3.2 Results and Discussion

Table 1(a) and (b) show that rDAm is highly sensitive to EMCI vs. LMCI and the influence of FH. Although the baseline εMKm picks up these group differences, rDAm has much higher delineation power. In particular, the p–values for rDAm for FH positive vs. negative case are an order of magnitude smaller than that of εMKm. These show that rDAm is at least as good as a current state-of-the-art machine learning derived measures. Table 2 shows that rDAm has significant correlation (higher than εMKm in all but two cases) to CSF levels, which are proven biomarkers for MCI to AD progression [15]. Note that a negative correlation with say τ implies that rDAm decreases and the subject gets demented as τ increases. Specifically, higher correlations (with p ≤ 0.01) with pτ and pτ/Aβ suggest that rDAm is a useful continuous predictor. In most cases, these significance levels increase as more modalities are combined.

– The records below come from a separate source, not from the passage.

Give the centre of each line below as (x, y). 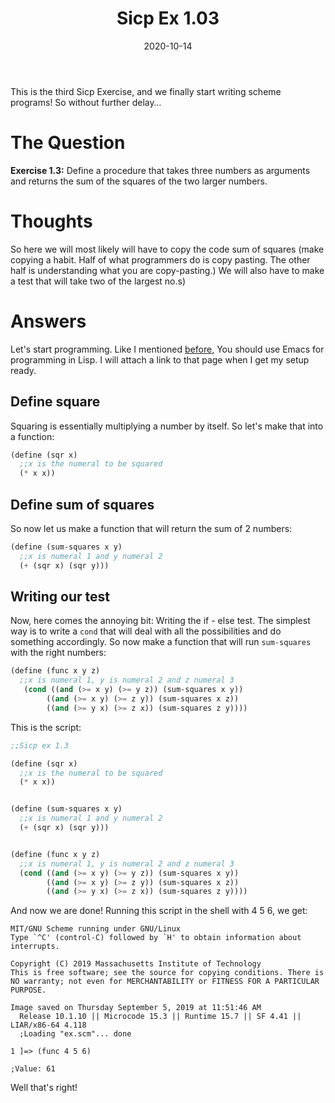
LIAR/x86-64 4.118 (48, 1025)
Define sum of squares (82, 504)
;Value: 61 (33, 1069)
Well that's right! (44, 1088)
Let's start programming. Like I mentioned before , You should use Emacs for (167, 349)
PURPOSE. (28, 990)
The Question (68, 143)
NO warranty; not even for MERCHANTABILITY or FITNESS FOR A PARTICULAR (165, 982)

Table 3 shows that the coefficient of variation (CV) of rDAm for three different populations of interest – all MCIs, LMCIs and MCIs with positive FH. Observe that rDAm’s CV is smaller than that of εMKm for all three populations, and all possible combinations of modalities – making it a better candidate to be used as a prediction measure. Also, the CVs for MCIs with positive FH are smaller than that of late MCIs. This also suggests that a significant number of late MCIs currently have only a mild dementia in terms of rDAm. Fig. 1 shows the estimates on the same three populations of interest as above at 80% power (Refer to the supplement for more plots). Following Table 3, it should be straight forward to expect smaller sample estimates for rDAm compared to εMKm, which is exactly the case as shown in Fig. 1. Particularly, FDG and MRI gave smaller estimates than that of Amyloid following their smaller CV, reflecting that ~ 30% of healthy elderly have positive Amyloid scans. FH positive MCIs (last plot in Fig. 1) lead to much smaller sizes compared to using all MCIs and late MCIs. To get a sense of the improvement with respect to non–imaging based markers, we compared the best estimate (over all modalities) of εMKm and rDAm with that of MMSE and CSF levels in Table 4. At 80% power, the best estimates across CSF markers was 973 and 975 (for τ and τ/Aβ respectively) compared to that of 193 using rDAm – more than 5–fold decrease. It should be noted that all these estimates use only “single time–point” data combined with known conversion rates, in contrast to direct longitudinal measurement [8,4]. Hence, the sizes using MMSE and CSF are as high as 1500, indicating that estimates on the order of two hundred (that of rDAm) are highly significant. Overall, the results show that imaging–derived markers lead to much smaller trials than cognitive scores and/or CSF levels.